Forming Partnerships

RMF is collaborating with Dr. Kevin Becker and his team at Organizational Resilience International, who we worked with during our Hurricane Katrina relief efforts in 2005.

RMF believes that disaster survivors are most drawn to, and best served, by the natural supports in their community. Thus, we will also partner with local community members and relevant local institutions. By enlisting community members themselves to work alongside us in the recovery process, we thereby further their empowerment and recovery.


Our plan for providing psychological support to the victims/survivors of Hurricane Harvey will follow the engagement model RMF has used successfully around the world over the past 12 years. We will establish relationships with local community organizations and then work with them to A) understand their specific need, B) identify what resources they already have in place (so as not to duplicate services), C) offer resources we have that meet the need, and D) execute a deployment plan.

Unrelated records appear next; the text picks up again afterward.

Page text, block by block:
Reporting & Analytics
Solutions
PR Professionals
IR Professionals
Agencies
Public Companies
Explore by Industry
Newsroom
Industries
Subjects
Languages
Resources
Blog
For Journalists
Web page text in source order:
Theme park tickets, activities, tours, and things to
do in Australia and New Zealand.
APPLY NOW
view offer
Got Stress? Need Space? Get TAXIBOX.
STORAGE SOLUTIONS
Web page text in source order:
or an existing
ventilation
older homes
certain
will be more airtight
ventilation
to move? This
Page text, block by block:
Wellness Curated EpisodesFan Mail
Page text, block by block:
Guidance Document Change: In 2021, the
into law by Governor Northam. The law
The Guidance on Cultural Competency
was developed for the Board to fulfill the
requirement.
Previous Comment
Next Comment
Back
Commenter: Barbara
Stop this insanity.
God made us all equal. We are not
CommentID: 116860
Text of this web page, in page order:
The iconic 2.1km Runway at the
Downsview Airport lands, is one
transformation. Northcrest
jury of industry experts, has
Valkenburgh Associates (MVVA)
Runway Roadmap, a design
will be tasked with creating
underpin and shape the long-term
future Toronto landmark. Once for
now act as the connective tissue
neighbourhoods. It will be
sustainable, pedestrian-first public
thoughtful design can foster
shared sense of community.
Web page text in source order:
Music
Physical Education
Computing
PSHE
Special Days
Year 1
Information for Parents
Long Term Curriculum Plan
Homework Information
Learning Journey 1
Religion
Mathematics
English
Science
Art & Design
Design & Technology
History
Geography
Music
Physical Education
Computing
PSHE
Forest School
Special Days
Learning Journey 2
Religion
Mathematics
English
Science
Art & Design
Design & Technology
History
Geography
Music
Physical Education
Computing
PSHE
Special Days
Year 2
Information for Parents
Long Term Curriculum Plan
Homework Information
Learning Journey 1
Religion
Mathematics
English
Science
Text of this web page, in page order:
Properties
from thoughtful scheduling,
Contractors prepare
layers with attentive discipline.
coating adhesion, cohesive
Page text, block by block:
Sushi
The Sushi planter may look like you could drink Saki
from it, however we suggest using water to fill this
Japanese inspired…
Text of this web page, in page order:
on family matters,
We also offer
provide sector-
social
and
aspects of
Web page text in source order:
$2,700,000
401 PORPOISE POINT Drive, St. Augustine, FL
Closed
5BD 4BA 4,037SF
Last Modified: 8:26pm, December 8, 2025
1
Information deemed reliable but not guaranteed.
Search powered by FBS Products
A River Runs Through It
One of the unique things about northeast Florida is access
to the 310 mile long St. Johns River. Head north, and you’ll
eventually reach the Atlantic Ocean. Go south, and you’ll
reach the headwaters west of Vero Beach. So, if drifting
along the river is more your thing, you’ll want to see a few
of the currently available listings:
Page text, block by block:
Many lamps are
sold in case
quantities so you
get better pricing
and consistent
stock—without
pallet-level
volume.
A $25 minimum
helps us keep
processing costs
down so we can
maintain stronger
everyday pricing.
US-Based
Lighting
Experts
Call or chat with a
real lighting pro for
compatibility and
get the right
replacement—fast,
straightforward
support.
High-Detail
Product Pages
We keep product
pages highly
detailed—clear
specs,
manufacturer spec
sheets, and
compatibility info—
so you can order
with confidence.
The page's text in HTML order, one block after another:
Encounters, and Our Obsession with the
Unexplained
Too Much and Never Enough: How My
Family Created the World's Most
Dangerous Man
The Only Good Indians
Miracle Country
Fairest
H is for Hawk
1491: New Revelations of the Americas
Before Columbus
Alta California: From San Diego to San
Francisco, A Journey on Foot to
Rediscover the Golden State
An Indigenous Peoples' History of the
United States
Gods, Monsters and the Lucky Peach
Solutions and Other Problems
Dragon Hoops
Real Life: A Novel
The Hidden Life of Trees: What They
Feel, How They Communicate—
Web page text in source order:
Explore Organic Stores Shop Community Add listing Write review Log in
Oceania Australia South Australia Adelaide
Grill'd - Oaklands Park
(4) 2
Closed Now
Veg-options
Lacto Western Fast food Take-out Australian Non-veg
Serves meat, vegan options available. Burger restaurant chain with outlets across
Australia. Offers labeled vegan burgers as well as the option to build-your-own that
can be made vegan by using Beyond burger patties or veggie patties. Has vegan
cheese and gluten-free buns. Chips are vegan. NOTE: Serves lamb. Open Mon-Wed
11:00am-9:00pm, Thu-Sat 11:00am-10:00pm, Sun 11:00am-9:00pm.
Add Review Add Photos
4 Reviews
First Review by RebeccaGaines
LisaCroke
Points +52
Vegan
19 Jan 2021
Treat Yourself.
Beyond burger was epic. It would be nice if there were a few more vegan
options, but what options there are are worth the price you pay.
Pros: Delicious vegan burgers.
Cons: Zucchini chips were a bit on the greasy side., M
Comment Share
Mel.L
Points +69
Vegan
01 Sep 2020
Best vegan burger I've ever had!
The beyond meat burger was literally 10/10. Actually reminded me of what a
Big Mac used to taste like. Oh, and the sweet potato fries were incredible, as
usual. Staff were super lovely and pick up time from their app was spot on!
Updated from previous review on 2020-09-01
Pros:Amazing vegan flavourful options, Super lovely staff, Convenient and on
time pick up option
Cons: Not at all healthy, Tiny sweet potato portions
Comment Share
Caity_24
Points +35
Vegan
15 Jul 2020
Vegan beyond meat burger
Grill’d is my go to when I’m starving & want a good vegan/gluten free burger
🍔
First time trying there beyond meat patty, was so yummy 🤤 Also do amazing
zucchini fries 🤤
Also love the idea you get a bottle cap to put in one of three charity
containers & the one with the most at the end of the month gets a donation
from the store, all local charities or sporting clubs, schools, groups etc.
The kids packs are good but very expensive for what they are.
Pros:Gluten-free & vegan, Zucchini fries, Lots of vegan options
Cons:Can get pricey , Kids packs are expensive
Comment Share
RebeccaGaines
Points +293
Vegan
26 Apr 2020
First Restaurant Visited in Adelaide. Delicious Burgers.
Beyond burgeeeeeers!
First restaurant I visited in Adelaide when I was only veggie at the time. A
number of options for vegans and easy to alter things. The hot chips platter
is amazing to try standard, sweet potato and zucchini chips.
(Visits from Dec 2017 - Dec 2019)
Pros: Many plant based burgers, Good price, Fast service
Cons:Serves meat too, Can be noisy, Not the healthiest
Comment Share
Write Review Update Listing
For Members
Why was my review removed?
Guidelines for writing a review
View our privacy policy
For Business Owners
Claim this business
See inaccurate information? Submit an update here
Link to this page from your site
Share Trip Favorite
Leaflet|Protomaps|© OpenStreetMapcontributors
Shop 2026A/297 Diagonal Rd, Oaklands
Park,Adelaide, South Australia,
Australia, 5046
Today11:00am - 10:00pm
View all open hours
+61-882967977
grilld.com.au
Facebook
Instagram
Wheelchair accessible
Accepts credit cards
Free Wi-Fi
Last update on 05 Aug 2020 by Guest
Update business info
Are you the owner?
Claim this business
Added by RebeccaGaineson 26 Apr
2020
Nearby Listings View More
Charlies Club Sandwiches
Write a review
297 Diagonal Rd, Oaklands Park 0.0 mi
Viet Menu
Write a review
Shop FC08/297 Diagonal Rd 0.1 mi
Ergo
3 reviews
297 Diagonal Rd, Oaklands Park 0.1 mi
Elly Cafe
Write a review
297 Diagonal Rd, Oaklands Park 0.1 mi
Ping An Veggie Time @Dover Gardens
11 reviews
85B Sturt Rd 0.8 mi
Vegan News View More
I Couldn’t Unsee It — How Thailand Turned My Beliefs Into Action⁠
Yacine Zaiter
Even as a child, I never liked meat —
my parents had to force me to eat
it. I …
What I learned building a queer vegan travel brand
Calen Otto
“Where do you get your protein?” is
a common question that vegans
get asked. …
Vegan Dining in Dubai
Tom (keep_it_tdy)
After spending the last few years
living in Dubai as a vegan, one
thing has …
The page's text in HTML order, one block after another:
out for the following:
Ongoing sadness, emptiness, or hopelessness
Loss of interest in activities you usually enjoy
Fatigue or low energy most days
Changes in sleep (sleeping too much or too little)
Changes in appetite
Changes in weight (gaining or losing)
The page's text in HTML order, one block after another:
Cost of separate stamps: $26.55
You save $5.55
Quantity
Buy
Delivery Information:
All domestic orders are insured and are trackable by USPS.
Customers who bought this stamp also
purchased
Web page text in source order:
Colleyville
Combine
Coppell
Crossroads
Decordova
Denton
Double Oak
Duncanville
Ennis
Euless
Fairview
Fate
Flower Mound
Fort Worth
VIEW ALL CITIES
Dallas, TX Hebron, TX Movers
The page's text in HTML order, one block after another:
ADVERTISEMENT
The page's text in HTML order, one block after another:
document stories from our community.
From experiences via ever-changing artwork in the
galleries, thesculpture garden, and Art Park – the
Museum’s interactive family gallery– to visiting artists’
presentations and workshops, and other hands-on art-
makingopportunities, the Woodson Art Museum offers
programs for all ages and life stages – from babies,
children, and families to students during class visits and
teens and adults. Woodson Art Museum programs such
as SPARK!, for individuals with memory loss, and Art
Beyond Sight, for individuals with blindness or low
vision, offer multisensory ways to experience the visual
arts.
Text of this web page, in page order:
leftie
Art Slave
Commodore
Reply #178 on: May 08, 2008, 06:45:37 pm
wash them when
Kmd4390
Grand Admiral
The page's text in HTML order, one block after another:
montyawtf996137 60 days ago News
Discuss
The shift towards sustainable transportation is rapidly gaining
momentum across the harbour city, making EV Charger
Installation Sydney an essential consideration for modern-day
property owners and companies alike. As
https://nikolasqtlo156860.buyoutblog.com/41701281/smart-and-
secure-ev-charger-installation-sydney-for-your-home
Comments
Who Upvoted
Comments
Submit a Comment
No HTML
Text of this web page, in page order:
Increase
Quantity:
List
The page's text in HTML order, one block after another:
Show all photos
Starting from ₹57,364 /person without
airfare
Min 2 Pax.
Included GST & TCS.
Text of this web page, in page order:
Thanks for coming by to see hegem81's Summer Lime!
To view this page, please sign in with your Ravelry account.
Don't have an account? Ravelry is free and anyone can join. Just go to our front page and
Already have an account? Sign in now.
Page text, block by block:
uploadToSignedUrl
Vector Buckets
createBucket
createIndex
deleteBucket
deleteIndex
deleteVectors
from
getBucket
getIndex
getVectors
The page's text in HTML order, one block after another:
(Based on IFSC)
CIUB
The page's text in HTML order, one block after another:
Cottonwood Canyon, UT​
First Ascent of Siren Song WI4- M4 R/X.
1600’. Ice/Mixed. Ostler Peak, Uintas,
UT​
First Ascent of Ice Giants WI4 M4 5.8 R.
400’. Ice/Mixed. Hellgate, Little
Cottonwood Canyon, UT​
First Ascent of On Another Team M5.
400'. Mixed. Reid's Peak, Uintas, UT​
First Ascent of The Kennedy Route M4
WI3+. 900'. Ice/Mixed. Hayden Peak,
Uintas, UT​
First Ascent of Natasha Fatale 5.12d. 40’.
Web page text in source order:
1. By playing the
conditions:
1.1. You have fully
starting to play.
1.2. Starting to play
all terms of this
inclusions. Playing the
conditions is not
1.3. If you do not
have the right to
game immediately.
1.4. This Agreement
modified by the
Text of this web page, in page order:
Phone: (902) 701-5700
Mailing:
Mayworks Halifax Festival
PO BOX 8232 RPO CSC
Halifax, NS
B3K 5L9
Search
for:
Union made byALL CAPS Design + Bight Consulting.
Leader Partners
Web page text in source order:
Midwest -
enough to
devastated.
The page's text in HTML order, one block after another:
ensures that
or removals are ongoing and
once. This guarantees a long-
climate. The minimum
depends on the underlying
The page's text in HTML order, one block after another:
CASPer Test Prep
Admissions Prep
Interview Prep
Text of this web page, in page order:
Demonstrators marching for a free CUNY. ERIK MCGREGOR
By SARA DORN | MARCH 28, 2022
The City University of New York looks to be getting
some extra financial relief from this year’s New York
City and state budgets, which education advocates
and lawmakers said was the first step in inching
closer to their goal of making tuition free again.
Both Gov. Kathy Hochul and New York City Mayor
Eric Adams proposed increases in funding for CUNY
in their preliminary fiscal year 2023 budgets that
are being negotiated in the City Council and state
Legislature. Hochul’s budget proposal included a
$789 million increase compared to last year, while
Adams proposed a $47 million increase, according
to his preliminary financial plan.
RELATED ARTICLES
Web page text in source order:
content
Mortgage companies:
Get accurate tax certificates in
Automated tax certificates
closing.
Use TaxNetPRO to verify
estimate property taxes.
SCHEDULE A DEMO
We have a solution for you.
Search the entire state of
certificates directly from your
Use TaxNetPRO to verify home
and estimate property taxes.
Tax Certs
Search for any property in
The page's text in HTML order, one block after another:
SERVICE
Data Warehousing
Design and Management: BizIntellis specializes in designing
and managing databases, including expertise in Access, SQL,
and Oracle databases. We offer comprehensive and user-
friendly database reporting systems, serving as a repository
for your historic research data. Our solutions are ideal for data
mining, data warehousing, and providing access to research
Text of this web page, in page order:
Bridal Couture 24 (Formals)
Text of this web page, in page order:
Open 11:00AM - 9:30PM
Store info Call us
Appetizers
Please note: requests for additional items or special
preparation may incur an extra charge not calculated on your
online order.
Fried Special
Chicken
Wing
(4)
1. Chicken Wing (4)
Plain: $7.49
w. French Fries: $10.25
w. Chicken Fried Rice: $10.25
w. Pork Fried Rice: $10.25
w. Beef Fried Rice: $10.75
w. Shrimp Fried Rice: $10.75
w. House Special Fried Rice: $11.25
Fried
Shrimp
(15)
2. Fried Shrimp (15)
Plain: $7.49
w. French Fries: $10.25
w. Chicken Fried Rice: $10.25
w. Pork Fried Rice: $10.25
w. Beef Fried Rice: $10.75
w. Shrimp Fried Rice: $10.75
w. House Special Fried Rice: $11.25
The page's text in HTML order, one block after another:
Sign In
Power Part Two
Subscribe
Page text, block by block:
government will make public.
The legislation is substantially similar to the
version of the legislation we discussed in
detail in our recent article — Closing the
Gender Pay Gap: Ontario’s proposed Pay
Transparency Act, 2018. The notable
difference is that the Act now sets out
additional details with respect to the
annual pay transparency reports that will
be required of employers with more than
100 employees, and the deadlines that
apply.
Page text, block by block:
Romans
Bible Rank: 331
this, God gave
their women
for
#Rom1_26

We anticipate that our team of highly trained disaster mental health professionals will make multiple trips to the region over the next 12 months. Our visits will be spaced in such a way that allows us to support the community across all 3 phases of the recovery process. Overall, we expect to provide more than 3 months’ worth of on-the-ground services during the 12-month period. Travel and housing accommodations will be orchestrated so as to maximize the impact and value of donated funds, while not taxing the already stressed communities. RMF teams are often provided housing by community members during our mission; however, we are aware that this is not always a feasible option.

Ongoing Presence

In addition to creating a 12-month psychological trauma support project for affected communities in Texas and Louisiana, RMF will work to establish a long-term psychological support program for these and other disaster-affected communities.